Kansas football coach Les Miles adjusting to online approach to coaching

New Kansas head football coach Les Miles talks about his first recruiting class of the program during his Signing Day press conference on Wednesday, Feb. 6, 2019 in Mrkonic Auditorium.

Although he has gotten used to it by now, Kansas football coach Les Miles’ first attempt to coach his team in a virtual setting this spring proved to be a challenge.

“It was the dangedest thing,” Miles said during a recent phone interview with the Journal-World. “The first time I’m watching this (video chat), I want to go grab a guy and talk to him. And I get up and I go, ‘I’m not going to grab that guy. That guy’s back home in his hometown.'”

In this strange new spring football world, Zoom calls took the place of team meetings in the Anderson Family Football Complex. Practice reps were nonexistent.

And even though Miles was calling the shots from his couch, it wasn’t comfortable at first.

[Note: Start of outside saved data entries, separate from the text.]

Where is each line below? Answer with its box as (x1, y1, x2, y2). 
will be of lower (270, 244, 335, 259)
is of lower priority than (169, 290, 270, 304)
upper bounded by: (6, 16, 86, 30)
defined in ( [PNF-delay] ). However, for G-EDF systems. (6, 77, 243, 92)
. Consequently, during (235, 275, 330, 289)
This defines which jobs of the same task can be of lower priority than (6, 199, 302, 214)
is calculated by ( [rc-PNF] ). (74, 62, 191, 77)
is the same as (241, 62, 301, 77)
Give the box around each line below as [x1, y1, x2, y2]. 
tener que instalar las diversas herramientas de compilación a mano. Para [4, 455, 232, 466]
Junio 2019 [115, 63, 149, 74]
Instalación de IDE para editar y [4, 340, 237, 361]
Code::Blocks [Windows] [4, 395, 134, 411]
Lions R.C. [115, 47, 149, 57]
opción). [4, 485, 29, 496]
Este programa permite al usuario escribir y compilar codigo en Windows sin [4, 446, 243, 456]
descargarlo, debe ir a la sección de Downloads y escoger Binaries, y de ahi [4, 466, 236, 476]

“(It’s) a difficult way of communicating,” Miles said. “It just is. But it’s what’s available to us, so we’re certainly making use of it. And I think we’re doing it as well as it can be done.”

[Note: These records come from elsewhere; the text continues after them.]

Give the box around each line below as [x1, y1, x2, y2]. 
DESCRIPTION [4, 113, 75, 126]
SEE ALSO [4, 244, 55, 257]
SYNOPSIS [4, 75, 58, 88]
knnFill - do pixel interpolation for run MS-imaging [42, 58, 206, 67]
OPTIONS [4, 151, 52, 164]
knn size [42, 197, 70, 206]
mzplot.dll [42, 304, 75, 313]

Fortunately, Miles said KU video director Alex Knisely was “well ahead” on the technology side, and she quickly trained the coaches on the technology and got the electronic connections between the players and the coaches up and running. Part of the electronic coaching setup — a complicated array of wiring in Miles’ basement.

“I’ve got wires running from a computer to a TV,” he said. “I’ve got a mess. But I’m going to enjoy it, and it’s going to be something that we make work for us in the short term.”

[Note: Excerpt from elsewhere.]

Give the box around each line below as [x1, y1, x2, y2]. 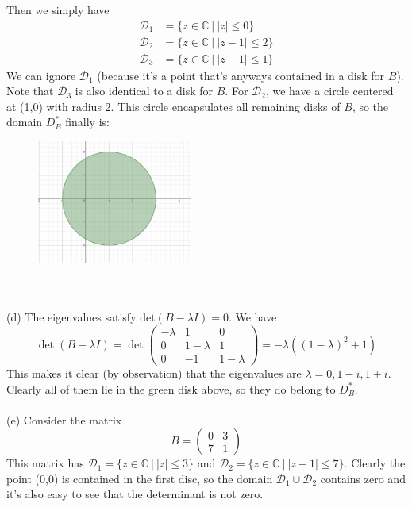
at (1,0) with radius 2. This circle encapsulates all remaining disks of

The interpersonal connections have posed more challenges than the electronic ones, though.

Miles can still speak to the whole team, of course. Offensive coordinator Brent Dearmon and defensive coordinator D.J. Eliot can hold conferences with their players, and assistants can hold even smaller meetings with just their position groups.

But even if coaches can talk to the players, it’s sometimes hard to ensure that the message sinks in. For example, Miles said he could tell a player to focus on finishing strong in academics. But he couldn’t look the player in the eyes, in person — something he said was “an easier, more effective way to communicate.”

“The difference is, when you’re in your facility, that guy’s not going to practice if he hasn’t seen me,” Miles said. “And if that guy’s at practice and he hasn’t taken care of something, when he walks off the field, he’s taking care of it.”

Miles is doing his best to adjust to this unusual vibe, and he said not everything is difficult to do online. Last Friday, Miles said he and a few of his staff members “sat down on the couch together” to watch film on several recruiting prospects and discuss whether to pursue them harder or back off.

None of the assistants actually came to Miles’ home and sat down with him amid the tangle of wires and electronic equipment, of course. But he said their engagement and willingness to make virtual coaching work made it feel like they were sitting right there.

I think our coaches are very diligent in terms of wanting to be with (the players),” he said. “And some of the classroom presentations have been spectacular and really entertaining and good to be around.”